*MATERIAL FOR THIS TASK*
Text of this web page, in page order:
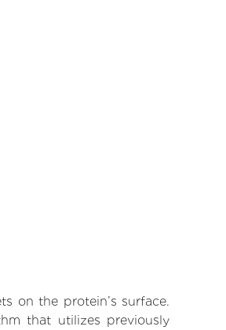
on the protein’s surface.
that utilizes previously
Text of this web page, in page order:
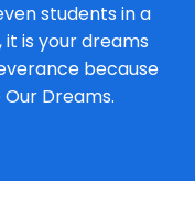
students in a
is your dreams
because
Dreams.
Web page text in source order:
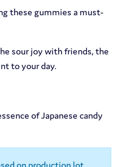
these gummies a must-
sour joy with friends, the
to your day.
of Japanese candy
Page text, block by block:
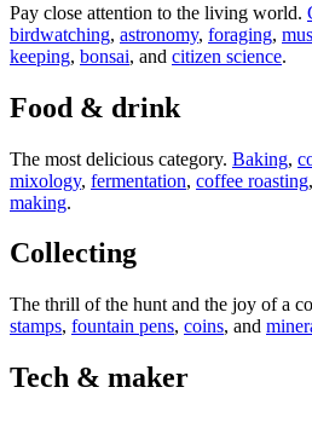
Pay close attention to the living world.
birdwatching, astronomy, foraging,
keeping, bonsai, and citizen science.
Food & drink
The most delicious category. Baking,
mixology, fermentation, coffee roasting,
making.
Collecting
The thrill of the hunt and the joy of a
stamps, fountain pens, coins, and
Tech & maker
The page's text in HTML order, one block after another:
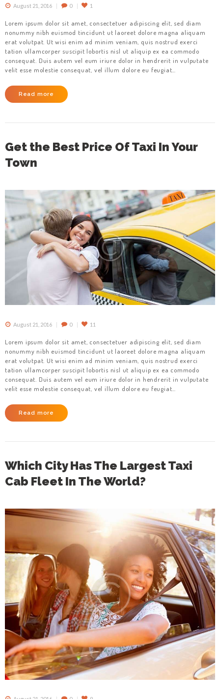
August 21, 2016 0 1
Lorem ipsum dolor sit amet, consectetuer adipiscing elit, sed diam
nonummy nibh euismod tincidunt ut laoreet dolore magna aliquam
erat volutpat. Ut wisi enim ad minim veniam, quis nostrud exerci
tation ullamcorper suscipit lobortis nisl ut aliquip ex ea commodo
consequat. Duis autem vel eum iriure dolor in hendrerit in vulputate
velit esse molestie consequat, vel illum dolore eu feugiat…
Read more
Get the Best Price Of Taxi In Your
Town
August 21, 2016 0 11
Lorem ipsum dolor sit amet, consectetuer adipiscing elit, sed diam
nonummy nibh euismod tincidunt ut laoreet dolore magna aliquam
erat volutpat. Ut wisi enim ad minim veniam, quis nostrud exerci
tation ullamcorper suscipit lobortis nisl ut aliquip ex ea commodo
consequat. Duis autem vel eum iriure dolor in hendrerit in vulputate
velit esse molestie consequat, vel illum dolore eu feugiat…
Read more
Which City Has The Largest Taxi
Cab Fleet In The World?
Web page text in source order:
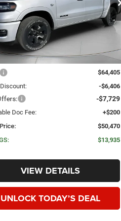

*WHAT NEEDS TO BE DONE*
Return the whole listing exactly, minus its pictures.

*RESPONSE TO THIS TASK*
Text of this web page, in page order:
on the protein’s surface.
that utilizes previously
Text of this web page, in page order:
students in a
is your dreams
because
Dreams.
Web page text in source order:
these gummies a must-
sour joy with friends, the
to your day.
of Japanese candy
Page text, block by block:
Pay close attention to the living world.
birdwatching, astronomy, foraging,
keeping, bonsai, and citizen science.
Food & drink
The most delicious category. Baking,
mixology, fermentation, coffee roasting,
making.
Collecting
The thrill of the hunt and the joy of a
stamps, fountain pens, coins, and
Tech & maker
The page's text in HTML order, one block after another:
August 21, 2016 0 1
Lorem ipsum dolor sit amet, consectetuer adipiscing elit, sed diam
nonummy nibh euismod tincidunt ut laoreet dolore magna aliquam
erat volutpat. Ut wisi enim ad minim veniam, quis nostrud exerci
tation ullamcorper suscipit lobortis nisl ut aliquip ex ea commodo
consequat. Duis autem vel eum iriure dolor in hendrerit in vulputate
velit esse molestie consequat, vel illum dolore eu feugiat…
Read more
Get the Best Price Of Taxi In Your
Town
August 21, 2016 0 11
Lorem ipsum dolor sit amet, consectetuer adipiscing elit, sed diam
nonummy nibh euismod tincidunt ut laoreet dolore magna aliquam
erat volutpat. Ut wisi enim ad minim veniam, quis nostrud exerci
tation ullamcorper suscipit lobortis nisl ut aliquip ex ea commodo
consequat. Duis autem vel eum iriure dolor in hendrerit in vulputate
velit esse molestie consequat, vel illum dolore eu feugiat…
Read more
Which City Has The Largest Taxi
Cab Fleet In The World?
Web page text in source order:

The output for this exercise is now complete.